The Age of Aries was focused on the perfection of the astral body in order to facilitate the birth of the Ego within humanity, culminating with Aristotle, Plato and the Mystery of Golgotha in the final third of the Age of Aries. The Age of Pisces involved the perfecting of the Ego in order to facilitate the birth of manas (imaginative) cognition, culminating in Weimar Classicism, Anthroposophy, and Christian Hermeticism in our time, the final third of the Age of Pisces.

The goal of the new rite that is to be established at this time of the second coming is meant to help bring to birth the next higher level after manas—budhi, which as the above quote indicates, is a concern for both humanity and nature together. It is the “extract” of the memory of Earth that we must take into the next planetary embodiment (Future Jupiter).

Notice that, for early humanity, the physical body and the etheric body were free gifts from above. Humanity had to work, in response to sacrifices from above, for the attainment of an astral body and an Ego. The Hebrew Rite which existed from the time of Cain and Abel (ancient Lemuria) up through the Mystery of Golgotha was the primary rite which built up the capacity for acquiring the individual Ego over long ages of time.
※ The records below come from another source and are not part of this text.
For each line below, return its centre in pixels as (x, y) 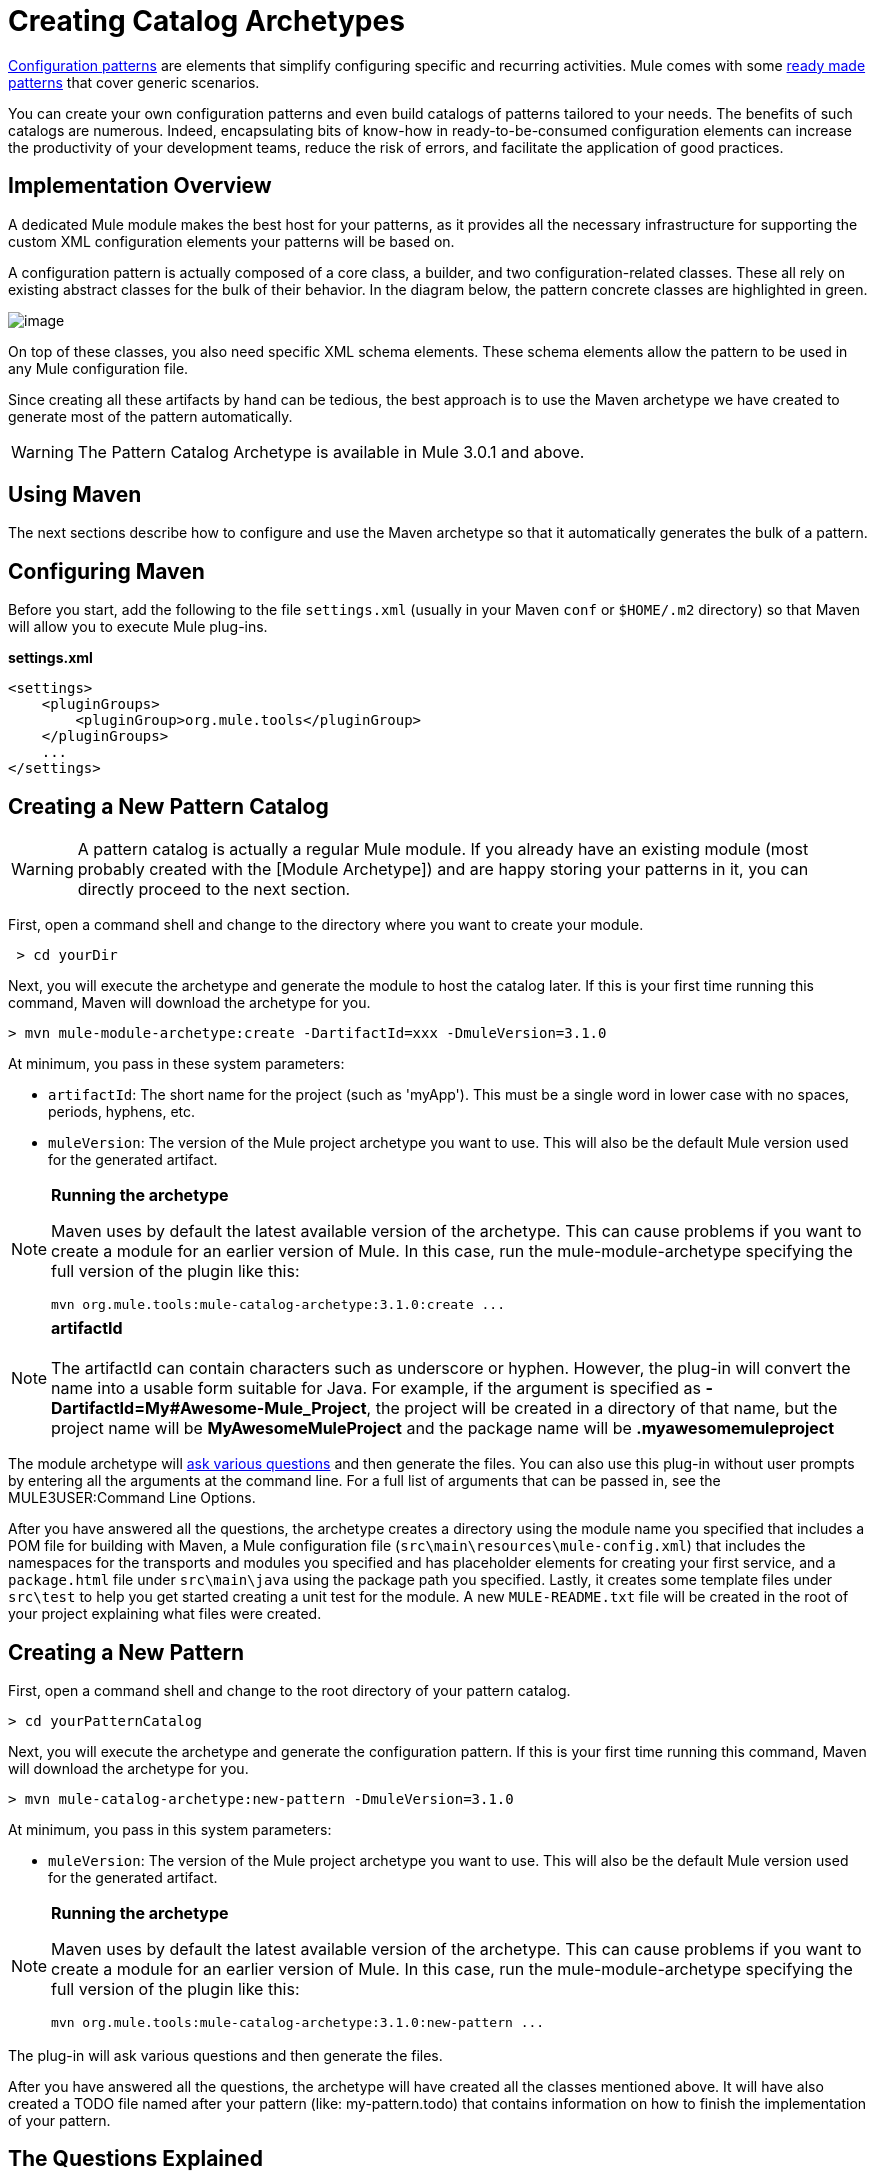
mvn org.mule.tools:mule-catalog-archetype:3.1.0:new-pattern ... (298, 2022)
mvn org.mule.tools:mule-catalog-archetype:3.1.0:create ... (278, 1305)
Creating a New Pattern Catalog (168, 806)
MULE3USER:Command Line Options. (132, 1498)
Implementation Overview (140, 186)
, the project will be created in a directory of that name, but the (602, 1408)
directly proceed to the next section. (214, 889)
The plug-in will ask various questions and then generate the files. (225, 2055)
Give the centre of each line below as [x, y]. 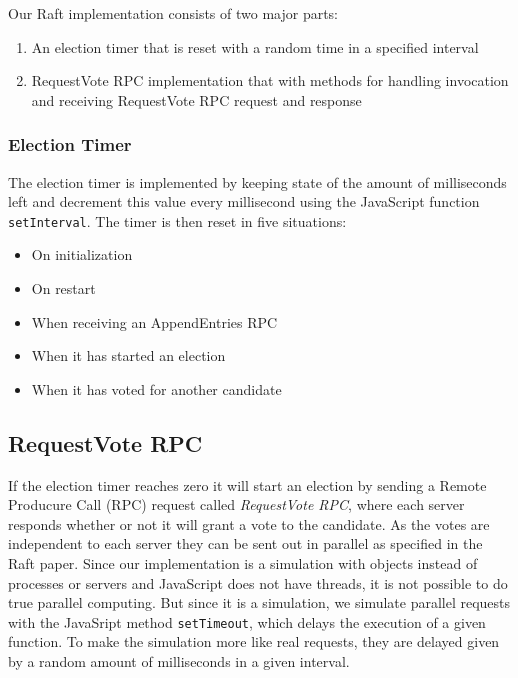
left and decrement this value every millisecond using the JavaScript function [244, 201]
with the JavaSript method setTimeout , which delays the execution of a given [247, 621]
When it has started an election [128, 355]
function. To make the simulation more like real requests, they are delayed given [254, 641]
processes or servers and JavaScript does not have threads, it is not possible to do [258, 582]
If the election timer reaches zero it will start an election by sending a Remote [247, 484]
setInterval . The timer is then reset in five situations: [177, 220]
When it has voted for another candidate [156, 388]
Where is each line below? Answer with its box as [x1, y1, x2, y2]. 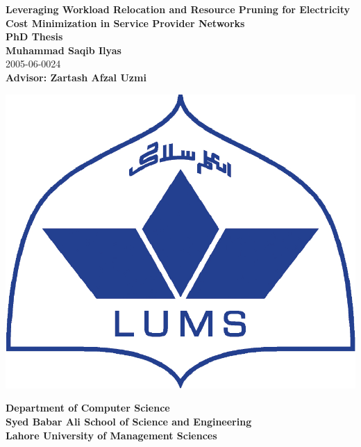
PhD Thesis [6, 29, 63, 44]
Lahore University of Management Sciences [6, 428, 217, 442]
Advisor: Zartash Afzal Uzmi [6, 70, 146, 84]
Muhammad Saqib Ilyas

The secondary rite lasted only throughout the Atlantean Era, and built up the capacity for acquiring a fully precipitated, individualised astral body (i.e., rather than an astral body united with the wider cosmos).
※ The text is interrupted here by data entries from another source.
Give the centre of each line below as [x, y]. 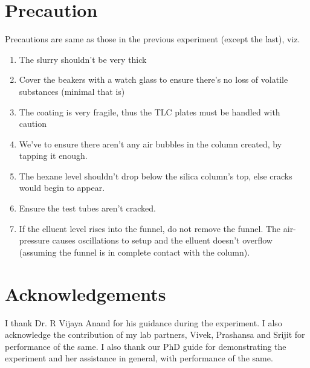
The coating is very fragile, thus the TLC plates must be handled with [150, 111]
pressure [34, 240]
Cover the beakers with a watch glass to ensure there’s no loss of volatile [153, 79]
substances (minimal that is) [72, 91]
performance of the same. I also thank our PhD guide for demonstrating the [146, 346]
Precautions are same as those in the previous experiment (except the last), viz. [153, 39]
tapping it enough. [53, 156]
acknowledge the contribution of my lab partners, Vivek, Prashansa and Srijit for [155, 334]
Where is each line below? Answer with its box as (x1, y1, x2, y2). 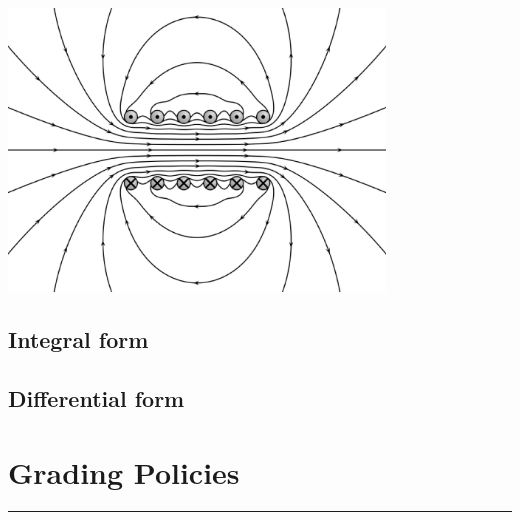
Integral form (8, 324, 149, 355)
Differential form (8, 383, 185, 414)
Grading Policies (8, 451, 240, 492)
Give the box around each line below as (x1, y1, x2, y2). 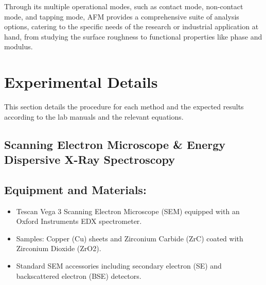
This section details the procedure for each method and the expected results (4, 101, 244, 112)
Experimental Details (4, 71, 158, 92)
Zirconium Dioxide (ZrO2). (16, 243, 101, 254)
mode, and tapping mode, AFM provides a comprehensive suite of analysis (4, 11, 239, 22)
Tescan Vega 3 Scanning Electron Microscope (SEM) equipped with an (16, 205, 240, 216)
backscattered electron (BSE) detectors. (16, 270, 141, 281)
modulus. (4, 41, 33, 52)
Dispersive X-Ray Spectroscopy (4, 151, 175, 167)

And now it is reversed. Manas (the transformed astral body) comes as a “free gift”, building on the work done to acquire and perfect the astral body prior to the time of Christ, combined with the exercising of the free Ego since the time of Christ. The highest body of the human being, Atman (the transformed physical body), requires the exercising of the Orthodox (Catholic) Rite until the end of time—that is, until the end of material incarnation in the 7th millennium. We must work for this transformed physical body, whereas the untransformed physical body was a free gift. And similarly, we must work for budhi, for the transformed etheric body, whereas the original etheric body was a free gift—and this work involves the “Mother Rite” we laid out in part 10, a work which must last through to the 6th Sacrifice of Christ—His appearance in an astral form rather than an etheric or physical form, in approximately 2000 years.

And so our time to establish and practice this “Mother Rite” is relatively brief. It more or less extends over the Age of Aquarius (2375 – 4535 AD), as a kind of miniature reflection of the Atlantean Era.

But the cultivation of this “Mother Rite” must go hand in hand with the full development of the independent manas:

“For the first time, the Mystery of Golgotha will be repeated, but now with an added new element…a new, “karmic clairvoyance” will be evoked through the activity of the Christ being. This etheric clairvoyance will be entirely new and not a repetition; it will be the result of the fifth sacrifice of Christ.

Try to understand this new, fifth sacrifice…The earlier sacrifices involved harmonising the physical, etheric, and astral bodies and the “I.” The fifth sacrifice, however, harmonises the human manas organisation, or spirit self. Harmonisation of the form always comes before the harmonisation of the essence, which can take effect later and develop on the foundation thus created. This is precisely a matter of harmonising the manas, the relationship between the “I” that ascends and the ego that descends. It is the harmonising of the two “eyes”; the upper eye sees the mysteries of goodness, the future, and the world of spirit, while the lower eye perceives the mysteries of evil. The manas organisation is harmonised by uniting these “eyes” in the I AM of the Christ impulse. This is their axis of vision, which includes potential communication with the spirit world while conscious and awake…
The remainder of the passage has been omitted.